*** Block opens ***

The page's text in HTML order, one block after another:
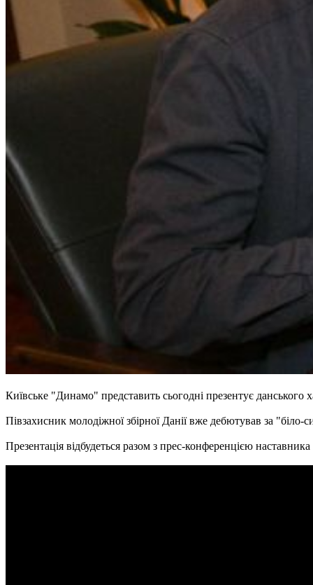
Київське "Динамо" представить сьогодні презентує данського
Півзахисник молодіжної збірної Данії вже дебютував за
Презентація відбудеться разом з прес-конференцією
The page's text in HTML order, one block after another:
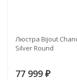
Люстра Bijout
Silver Round
77 999 ₽
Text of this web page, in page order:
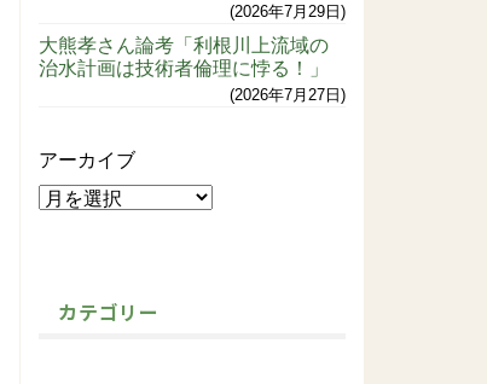
2026年7月29日
大熊孝さん論考「利根川上流域の
治水計画は技術者倫理に悖る！」
2026年7月27日
アーカイブ
カテゴリー
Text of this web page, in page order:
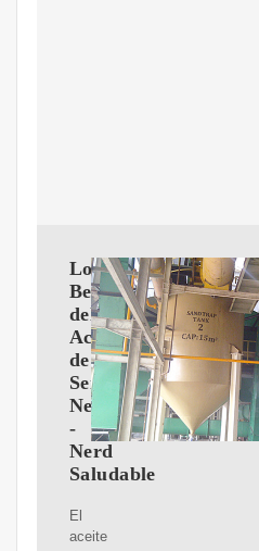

*** Block closes ***

[TASK] Set down every record once more, word for word, without pictures.

[RESPONSE]
The page's text in HTML order, one block after another:
Київське "Динамо" представить сьогодні презентує данського
Півзахисник молодіжної збірної Данії вже дебютував за
Презентація відбудеться разом з прес-конференцією
The page's text in HTML order, one block after another:
Люстра Bijout
Silver Round
77 999 ₽
Text of this web page, in page order:
2026年7月29日
大熊孝さん論考「利根川上流域の
治水計画は技術者倫理に悖る！」
2026年7月27日
アーカイブ
カテゴリー
Text of this web page, in page order:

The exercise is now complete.